A. Integration of native units in native equipment and formations:

1. There are several advantages from doing this.

a) No need to take the time or the expense to re-equip these people when you draft them from the furthest corner of the empire.

b) Also, no need to re-train them or make sure that anyone but their commander knows how to speak Persian

c) There's always the chance that their special brand of skills will come in handy. Why not use subject Greek hoplites to fight Greeks? It worked for the U.S. Army vs. Geronimo.

2. And there are several drawbacks...

a) Loyalty's one problem--mention Themistocles' little trick of inscriptions at the waterholes, Her. 8.22, as noted, aimed as much at the Great King as at the Ionians.

b) Sometimes you just can't integrate the other people into your tactical scheme, in which case they're worse than useless

c) And if the Persian-speaking officers are killed, then where are you?

d) Put in a plug for Gene Wolfe, Soldier of the Mist/Arete.

1 What you end up with, of course, is a great deal of incomprehension when the Persian Empire fights the Greek poleis.

1 Read excerpts from Herodotus 7.103, 7.208-227, Xerxes (prototype for every supervillain since?) trying to understand what's going on with his chats with Demaratus before and at .

2 Note what happens with Agesilaus's army in Persia after 396--

A. Persian cavalry pick off Greek stragglers and limit plundering BUT

B. Persian army cannot stop Spartan army from going where it wants to go (Plu. Agesilaius 10, p. 34). They never did hit on the Russian tactic of scorched earth vs. Napoleon and Hitler.

C. What stopped Agesilaius was that legacy of polis civilization and warfare--Greek disunity (Age. 15, p. 39)

D. Another problem the Greeks had to overcome, Persian seapower, Age. 23 (p. 48). Greeks could offer quality (Salamis), but not quantity (Artemision).

E. Neutralize that, and it seemed pretty possible that a Greek army could go anywhere it wanted in Persia. The 10,000 had in 401 (and a lot of them signed up with Agesilaius), and perhaps the thought had, once or twice crossed the mind of Philip II or his adorable son...

XII. Now, meanwhile on the other side of the Adriatic, The Romans were up to a few things of their own.

1. I should begin by making it clear that this is a topic complicated even for experts in military history. The Roman Imperial army is much better known than its Republican predecessor, and sometimes later information is useful, but by no means always. What I am going to do is to with you our four different pictures of the Roman army as it evolved from the time of Romulus to Marius. I am going to describe how each army fought, what it used to fight, and how the men in it were organized.

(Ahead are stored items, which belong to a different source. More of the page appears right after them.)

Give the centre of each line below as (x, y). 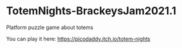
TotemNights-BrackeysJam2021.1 (91, 11)
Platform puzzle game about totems (50, 27)
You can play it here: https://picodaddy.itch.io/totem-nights (78, 39)
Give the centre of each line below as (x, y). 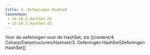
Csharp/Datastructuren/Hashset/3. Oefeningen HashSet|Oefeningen (75, 43)
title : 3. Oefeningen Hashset (37, 10)
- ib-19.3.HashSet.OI (30, 23)
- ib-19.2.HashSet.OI (30, 19)
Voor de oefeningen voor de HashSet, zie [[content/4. (60, 37)
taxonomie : (16, 14)
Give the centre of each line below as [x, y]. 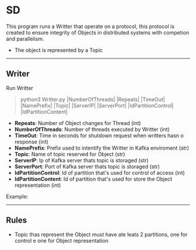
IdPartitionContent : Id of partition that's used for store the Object [93, 179]
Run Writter [20, 88]
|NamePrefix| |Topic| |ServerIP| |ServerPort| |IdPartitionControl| [97, 105]
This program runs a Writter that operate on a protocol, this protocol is [90, 26]
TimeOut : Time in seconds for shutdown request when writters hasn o [99, 136]
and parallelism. [25, 39]
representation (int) [38, 185]
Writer [18, 74]
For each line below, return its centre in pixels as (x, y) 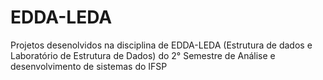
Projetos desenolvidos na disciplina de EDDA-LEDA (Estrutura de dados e (161, 45)
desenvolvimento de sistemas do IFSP (89, 66)
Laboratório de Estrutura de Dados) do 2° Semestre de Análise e (143, 55)
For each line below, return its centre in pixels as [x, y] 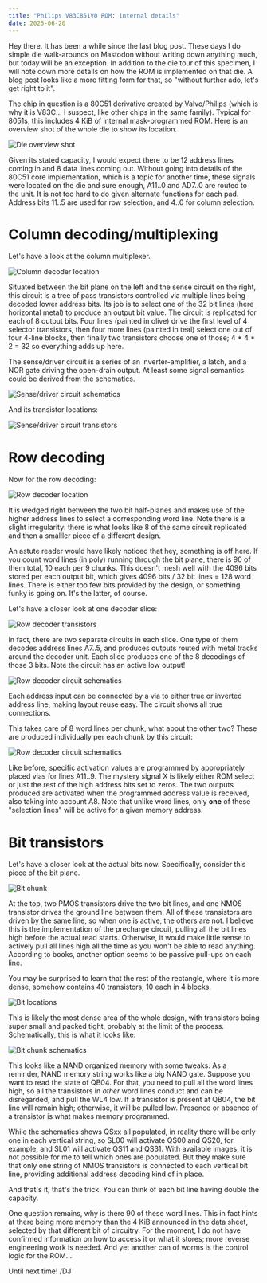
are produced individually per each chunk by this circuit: [100, 737]
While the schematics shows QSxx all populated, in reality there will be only [132, 1132]
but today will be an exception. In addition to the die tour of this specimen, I [132, 63]
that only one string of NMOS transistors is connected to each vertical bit [128, 1166]
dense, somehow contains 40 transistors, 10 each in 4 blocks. [110, 987]
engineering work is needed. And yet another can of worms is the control [128, 1247]
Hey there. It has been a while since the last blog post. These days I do [124, 45]
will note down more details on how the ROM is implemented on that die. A [130, 71]
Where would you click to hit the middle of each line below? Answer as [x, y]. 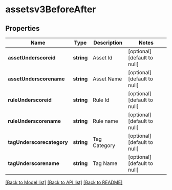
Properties [23, 28]
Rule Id [101, 100]
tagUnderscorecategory [38, 142]
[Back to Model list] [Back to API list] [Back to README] [64, 182]
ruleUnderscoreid [30, 100]
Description [108, 43]
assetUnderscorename [36, 79]
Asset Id [103, 58]
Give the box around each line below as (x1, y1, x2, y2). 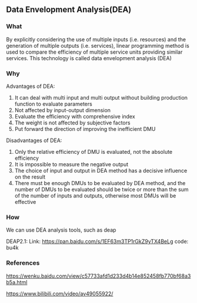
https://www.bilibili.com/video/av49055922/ (6, 290, 113, 297)
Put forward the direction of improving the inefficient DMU (14, 125, 156, 132)
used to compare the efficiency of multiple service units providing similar (6, 48, 183, 55)
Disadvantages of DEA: (6, 137, 62, 144)
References (6, 259, 40, 267)
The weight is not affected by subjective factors (14, 119, 131, 126)
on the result (14, 173, 46, 180)
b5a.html (6, 278, 28, 285)
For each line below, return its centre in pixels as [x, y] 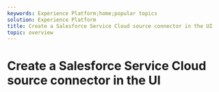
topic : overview [30, 32]
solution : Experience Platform [52, 20]
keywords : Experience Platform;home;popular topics [82, 13]
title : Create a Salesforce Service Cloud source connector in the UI [110, 26]
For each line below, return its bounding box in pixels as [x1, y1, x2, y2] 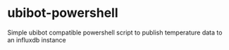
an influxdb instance [7, 35, 66, 44]
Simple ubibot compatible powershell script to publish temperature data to [7, 28, 223, 37]
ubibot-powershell [7, 5, 118, 21]
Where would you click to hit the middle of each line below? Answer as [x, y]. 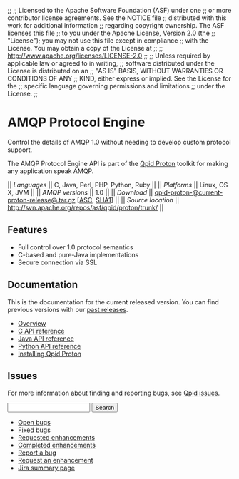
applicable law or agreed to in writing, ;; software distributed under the [111, 63]
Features [27, 230]
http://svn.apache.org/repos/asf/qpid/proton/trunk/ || [86, 207]
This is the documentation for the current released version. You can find [113, 302]
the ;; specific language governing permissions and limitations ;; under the [117, 86]
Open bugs [34, 423]
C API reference [41, 331]
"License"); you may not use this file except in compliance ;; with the [108, 41]
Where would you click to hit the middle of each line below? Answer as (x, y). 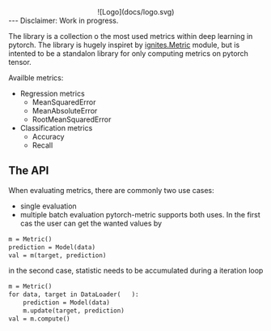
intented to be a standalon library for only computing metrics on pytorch (129, 54)
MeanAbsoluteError (65, 111)
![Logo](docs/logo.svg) (136, 12)
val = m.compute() (39, 319)
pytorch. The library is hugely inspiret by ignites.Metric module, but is (124, 45)
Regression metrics (52, 93)
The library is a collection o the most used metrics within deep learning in (131, 36)
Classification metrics (56, 128)
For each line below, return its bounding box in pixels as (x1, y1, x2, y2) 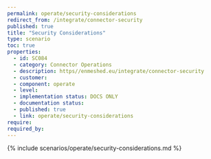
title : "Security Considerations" (7, 29, 107, 36)
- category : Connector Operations (13, 61, 112, 68)
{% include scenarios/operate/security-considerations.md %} (7, 144, 182, 152)
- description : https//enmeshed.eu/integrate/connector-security (13, 67, 205, 74)
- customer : (13, 74, 48, 81)
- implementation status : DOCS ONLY (13, 94, 118, 100)
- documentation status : (13, 100, 85, 107)
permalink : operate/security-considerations (7, 10, 137, 17)
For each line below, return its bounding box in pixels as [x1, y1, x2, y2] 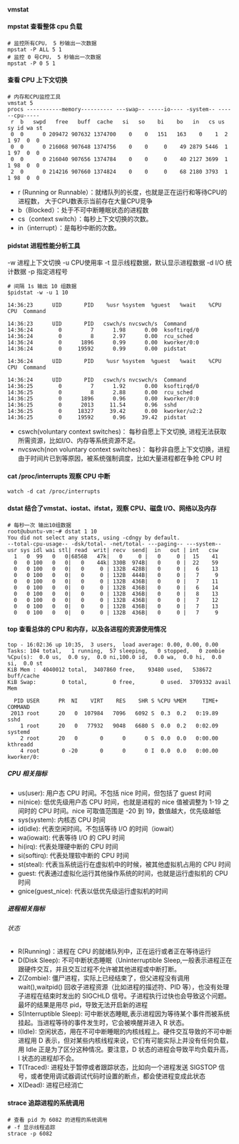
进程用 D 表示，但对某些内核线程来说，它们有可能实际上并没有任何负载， [17, 1036, 233, 1045]
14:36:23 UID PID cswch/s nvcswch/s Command [7, 320, 187, 327]
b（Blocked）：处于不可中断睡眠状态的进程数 [17, 206, 149, 214]
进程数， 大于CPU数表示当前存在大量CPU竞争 [17, 197, 153, 205]
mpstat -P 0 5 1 [7, 60, 56, 67]
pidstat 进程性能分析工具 [7, 241, 81, 250]
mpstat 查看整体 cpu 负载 [7, 22, 83, 31]
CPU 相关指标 [7, 770, 48, 778]
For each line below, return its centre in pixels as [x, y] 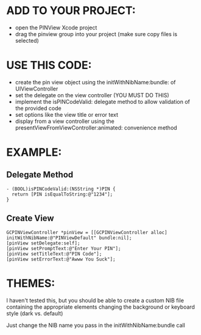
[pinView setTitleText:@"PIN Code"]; [54, 254]
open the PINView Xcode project [56, 28]
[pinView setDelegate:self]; [43, 243]
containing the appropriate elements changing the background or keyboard [100, 307]
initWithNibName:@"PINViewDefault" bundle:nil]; [69, 238]
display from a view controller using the [65, 121]
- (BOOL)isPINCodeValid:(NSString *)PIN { [61, 189]
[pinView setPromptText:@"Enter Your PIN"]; [64, 248]
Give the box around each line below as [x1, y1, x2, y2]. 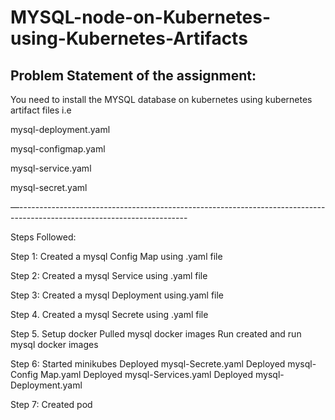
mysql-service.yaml [10, 162, 92, 174]
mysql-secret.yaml [10, 182, 88, 193]
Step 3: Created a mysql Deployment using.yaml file [10, 289, 225, 301]
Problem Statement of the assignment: [10, 67, 257, 84]
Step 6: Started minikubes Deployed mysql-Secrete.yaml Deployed [10, 358, 286, 370]
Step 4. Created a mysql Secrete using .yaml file [10, 309, 209, 320]
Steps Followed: [10, 231, 77, 243]
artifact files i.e [10, 104, 72, 116]
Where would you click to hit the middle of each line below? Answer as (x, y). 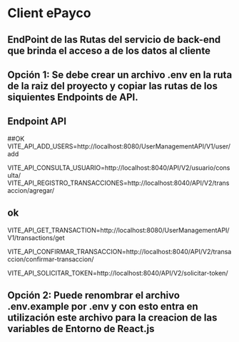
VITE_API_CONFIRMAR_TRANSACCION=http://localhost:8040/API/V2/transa (119, 251)
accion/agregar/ (31, 190)
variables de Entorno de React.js (81, 329)
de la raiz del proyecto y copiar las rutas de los (112, 86)
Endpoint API (37, 122)
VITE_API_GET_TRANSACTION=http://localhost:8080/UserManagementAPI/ (118, 230)
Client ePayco (49, 13)
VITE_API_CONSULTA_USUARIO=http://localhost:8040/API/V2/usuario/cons (119, 167)
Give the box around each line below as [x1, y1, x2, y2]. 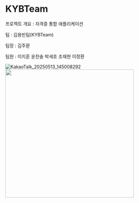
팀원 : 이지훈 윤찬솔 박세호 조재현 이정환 [5, 53, 85, 59]
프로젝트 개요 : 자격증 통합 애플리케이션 [5, 21, 84, 27]
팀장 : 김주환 [5, 42, 30, 49]
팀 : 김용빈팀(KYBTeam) [5, 31, 54, 37]
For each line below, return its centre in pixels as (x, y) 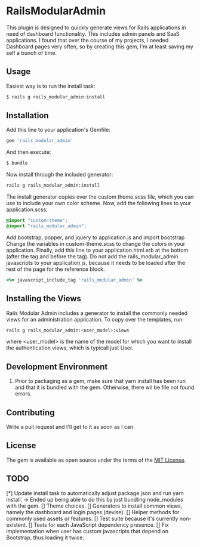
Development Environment (57, 367)
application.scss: (27, 209)
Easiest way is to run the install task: (51, 86)
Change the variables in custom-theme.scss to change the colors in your (96, 243)
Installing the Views (44, 299)
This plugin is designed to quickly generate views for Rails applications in (96, 27)
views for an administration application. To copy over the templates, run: (95, 319)
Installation (27, 115)
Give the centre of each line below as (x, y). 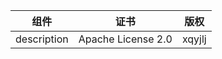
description (42, 39)
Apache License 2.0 (125, 39)
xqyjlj (194, 39)
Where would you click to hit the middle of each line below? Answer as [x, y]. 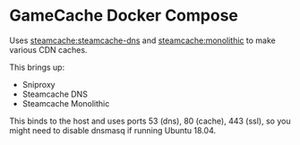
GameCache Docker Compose [124, 16]
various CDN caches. [48, 49]
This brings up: [37, 67]
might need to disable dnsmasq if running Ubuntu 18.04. [113, 130]
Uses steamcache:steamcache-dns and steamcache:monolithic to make [142, 40]
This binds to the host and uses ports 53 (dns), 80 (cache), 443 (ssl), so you [150, 121]
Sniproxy [39, 84]
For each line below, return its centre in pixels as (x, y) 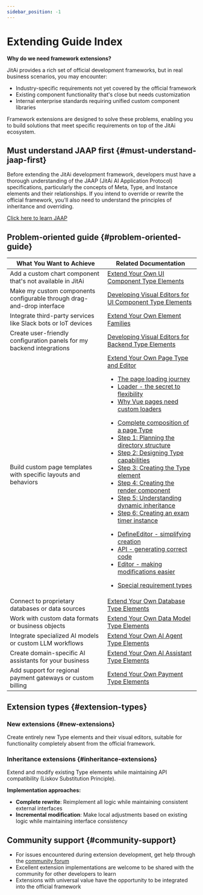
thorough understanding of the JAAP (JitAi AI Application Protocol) (90, 181)
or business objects (38, 626)
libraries (26, 107)
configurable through (40, 299)
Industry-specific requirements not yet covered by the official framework (106, 88)
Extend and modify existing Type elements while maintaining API (87, 772)
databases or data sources (48, 609)
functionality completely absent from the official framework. (81, 743)
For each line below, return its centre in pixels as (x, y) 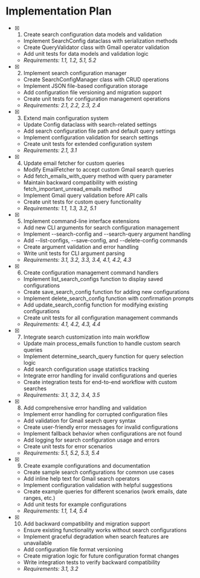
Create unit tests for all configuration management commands (101, 317)
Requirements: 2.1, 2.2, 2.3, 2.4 (62, 105)
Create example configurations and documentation (87, 465)
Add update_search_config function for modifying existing (96, 305)
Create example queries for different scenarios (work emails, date (105, 491)
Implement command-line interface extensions (82, 221)
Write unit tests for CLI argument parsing (74, 253)
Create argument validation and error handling (81, 247)
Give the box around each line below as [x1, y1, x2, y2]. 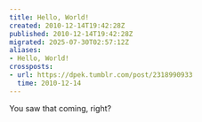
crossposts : [9, 63, 53, 72]
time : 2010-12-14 [17, 79, 82, 88]
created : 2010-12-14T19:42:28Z [9, 21, 125, 30]
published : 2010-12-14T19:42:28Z [9, 29, 133, 38]
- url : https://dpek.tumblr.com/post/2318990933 [9, 71, 193, 80]
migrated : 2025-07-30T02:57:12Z [9, 37, 129, 47]
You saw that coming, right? [9, 103, 112, 113]
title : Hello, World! [9, 12, 90, 22]
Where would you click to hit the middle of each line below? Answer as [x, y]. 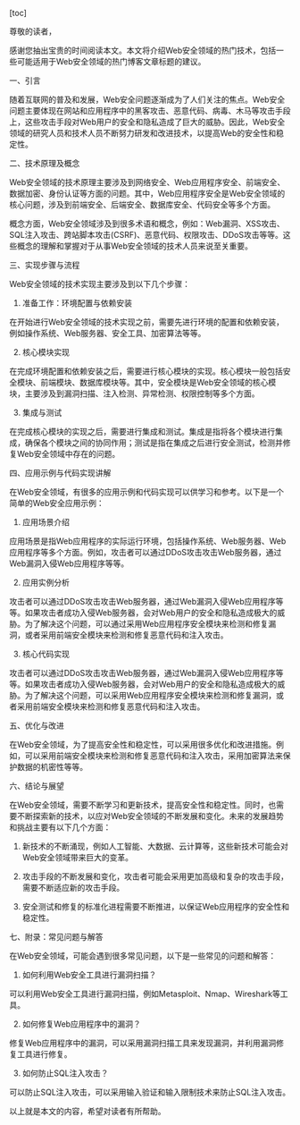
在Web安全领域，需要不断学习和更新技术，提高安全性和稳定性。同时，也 [143, 805]
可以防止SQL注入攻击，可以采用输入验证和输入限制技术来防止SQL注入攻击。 [150, 1092]
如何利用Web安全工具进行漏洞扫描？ [89, 975]
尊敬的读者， [33, 31]
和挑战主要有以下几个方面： [60, 827]
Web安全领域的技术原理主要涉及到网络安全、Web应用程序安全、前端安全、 [147, 182]
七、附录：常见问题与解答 [56, 937]
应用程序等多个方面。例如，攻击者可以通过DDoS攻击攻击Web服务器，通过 [146, 552]
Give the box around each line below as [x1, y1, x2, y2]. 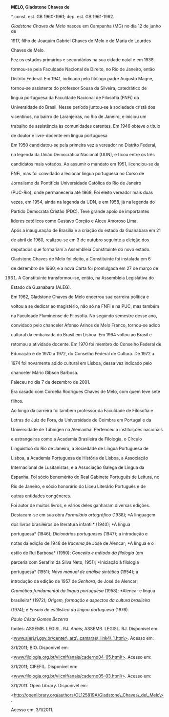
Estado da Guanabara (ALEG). [11, 284, 71, 290]
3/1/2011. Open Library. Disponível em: [11, 683, 88, 688]
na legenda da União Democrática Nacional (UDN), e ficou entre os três [11, 152, 155, 157]
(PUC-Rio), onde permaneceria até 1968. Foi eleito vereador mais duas [11, 189, 153, 195]
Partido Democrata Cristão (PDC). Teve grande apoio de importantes [11, 208, 149, 214]
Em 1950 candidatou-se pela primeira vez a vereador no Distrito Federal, [11, 142, 157, 148]
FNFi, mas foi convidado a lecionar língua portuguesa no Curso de [11, 171, 144, 176]
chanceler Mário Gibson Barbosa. [11, 370, 79, 375]
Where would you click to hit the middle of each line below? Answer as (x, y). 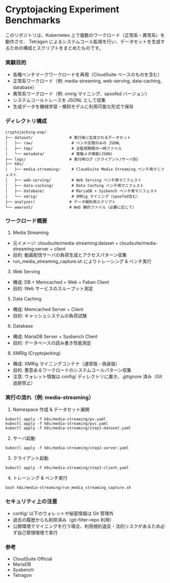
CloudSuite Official (32, 558)
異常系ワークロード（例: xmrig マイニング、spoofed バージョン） (81, 94)
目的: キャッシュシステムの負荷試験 (50, 315)
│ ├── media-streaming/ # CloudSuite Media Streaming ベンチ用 (79, 169)
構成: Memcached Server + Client (48, 309)
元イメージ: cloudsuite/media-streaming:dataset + (65, 243)
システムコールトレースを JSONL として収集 (59, 100)
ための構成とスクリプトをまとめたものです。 (56, 48)

I am going to bury you alive with terms, which I will define, mind you. The most basic objective of this presentation is to show you why the Roman army conquered a good portion of the known world.

2. At the very start, there are some things I want you to keep in mind as constants in the Roman army as it evolved through the centuries:

1 The Roman army was always a national army. By that I mean that it was composed of citizens from nearly all walks of life, who had a stake in fighting for their patria. The Greek poleis had had such armies in their prime, Philip II and his son Alexander had used another such to conquer their half of the world. Rome, however, avoided the creeping reliance upon mercenaries that so debilitated the world's other armies. Not that mercenary armies (such as Carthage's) could not be dangerous, but throughout history well-organized citizen armies have tended to prevail, as Rome's did.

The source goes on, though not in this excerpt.